TASK REQUIREMENTS ::
The line holding "[CLO7] Error while" is the last one to output; start at the first line of the data, keep every line in between exactly, and leave out pictures.

Stored items:
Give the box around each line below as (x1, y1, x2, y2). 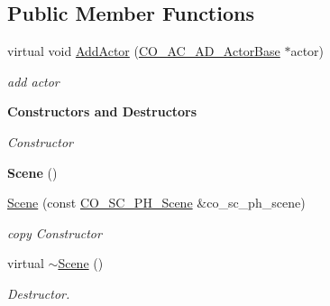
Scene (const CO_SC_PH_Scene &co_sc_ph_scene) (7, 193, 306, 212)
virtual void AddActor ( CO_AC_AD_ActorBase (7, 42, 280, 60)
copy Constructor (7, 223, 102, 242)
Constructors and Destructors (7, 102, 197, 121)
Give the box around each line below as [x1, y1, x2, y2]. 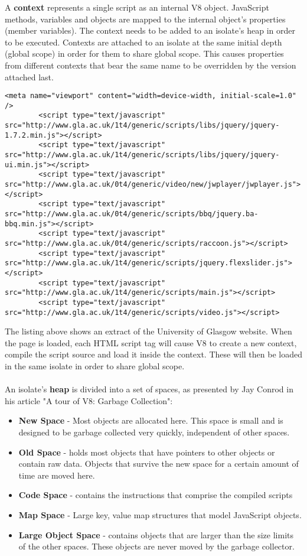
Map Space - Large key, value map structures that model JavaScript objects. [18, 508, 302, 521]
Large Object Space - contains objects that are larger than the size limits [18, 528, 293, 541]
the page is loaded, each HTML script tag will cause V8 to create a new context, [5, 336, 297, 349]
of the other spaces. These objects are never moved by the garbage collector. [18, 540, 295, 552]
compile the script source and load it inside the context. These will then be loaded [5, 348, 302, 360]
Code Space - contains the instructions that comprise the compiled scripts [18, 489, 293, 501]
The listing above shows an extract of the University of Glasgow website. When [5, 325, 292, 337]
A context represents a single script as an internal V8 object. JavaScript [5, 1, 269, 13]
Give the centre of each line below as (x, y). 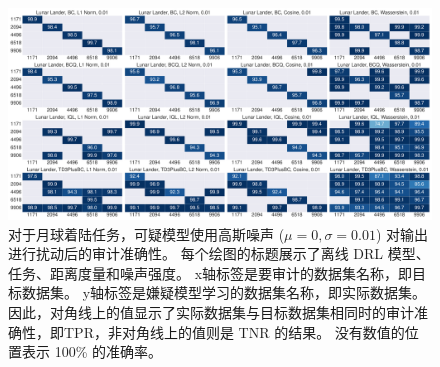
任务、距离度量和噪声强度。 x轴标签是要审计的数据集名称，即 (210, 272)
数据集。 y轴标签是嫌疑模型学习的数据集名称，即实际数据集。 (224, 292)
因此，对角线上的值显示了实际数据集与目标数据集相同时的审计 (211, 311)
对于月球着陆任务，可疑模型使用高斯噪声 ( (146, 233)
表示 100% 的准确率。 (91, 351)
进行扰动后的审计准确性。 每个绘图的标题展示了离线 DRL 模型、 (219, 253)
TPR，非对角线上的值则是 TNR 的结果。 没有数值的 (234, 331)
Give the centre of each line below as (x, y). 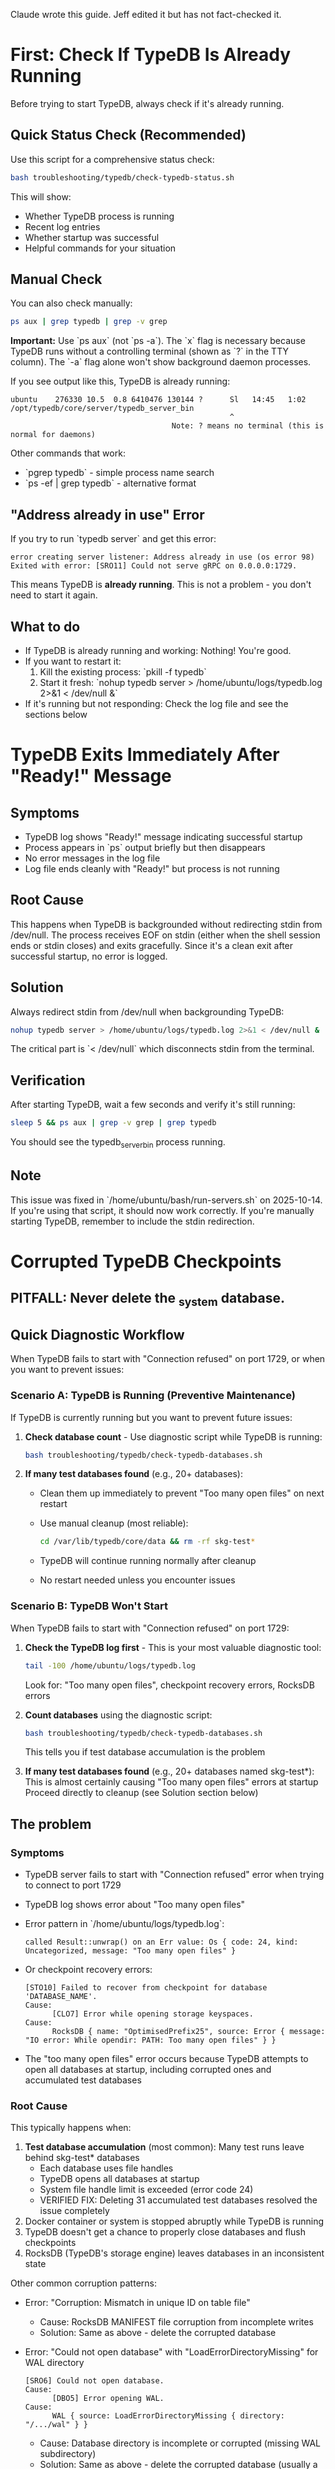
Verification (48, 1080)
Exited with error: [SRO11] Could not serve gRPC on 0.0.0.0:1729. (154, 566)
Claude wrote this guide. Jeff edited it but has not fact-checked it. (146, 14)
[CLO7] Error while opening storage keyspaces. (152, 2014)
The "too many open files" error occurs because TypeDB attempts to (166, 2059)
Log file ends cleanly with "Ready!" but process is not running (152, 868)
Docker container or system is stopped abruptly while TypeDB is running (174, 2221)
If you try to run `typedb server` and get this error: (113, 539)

WRITTEN RESPONSE ::
Give the box around each line below as (x1, y1, x2, y2). 
Scene (const CO_SC_PH_Scene &co_sc_ph_scene) (7, 193, 306, 212)
virtual void AddActor ( CO_AC_AD_ActorBase (7, 42, 280, 60)
copy Constructor (7, 223, 102, 242)
Constructors and Destructors (7, 102, 197, 121)
Give the box around each line below as [x1, y1, x2, y2]. 
Map Space - Large key, value map structures that model JavaScript objects. [18, 508, 302, 521]
Large Object Space - contains objects that are larger than the size limits [18, 528, 293, 541]
the page is loaded, each HTML script tag will cause V8 to create a new context, [5, 336, 297, 349]
of the other spaces. These objects are never moved by the garbage collector. [18, 540, 295, 552]
compile the script source and load it inside the context. These will then be loaded [5, 348, 302, 360]
Code Space - contains the instructions that comprise the compiled scripts [18, 489, 293, 501]
The listing above shows an extract of the University of Glasgow website. When [5, 325, 292, 337]
A context represents a single script as an internal V8 object. JavaScript [5, 1, 269, 13]
Give the centre of each line below as (x, y). 
任务、距离度量和噪声强度。 x轴标签是要审计的数据集名称，即 (210, 272)
数据集。 y轴标签是嫌疑模型学习的数据集名称，即实际数据集。 (224, 292)
因此，对角线上的值显示了实际数据集与目标数据集相同时的审计 (211, 311)
对于月球着陆任务，可疑模型使用高斯噪声 ( (146, 233)
表示 100% 的准确率。 (91, 351)
进行扰动后的审计准确性。 每个绘图的标题展示了离线 DRL 模型、 (219, 253)
TPR，非对角线上的值则是 TNR 的结果。 没有数值的 (234, 331)
Give the centre of each line below as (x, y). 
Verification (48, 1080)
Exited with error: [SRO11] Could not serve gRPC on 0.0.0.0:1729. (154, 566)
Claude wrote this guide. Jeff edited it but has not fact-checked it. (146, 14)
[CLO7] Error while opening storage keyspaces. (152, 2014)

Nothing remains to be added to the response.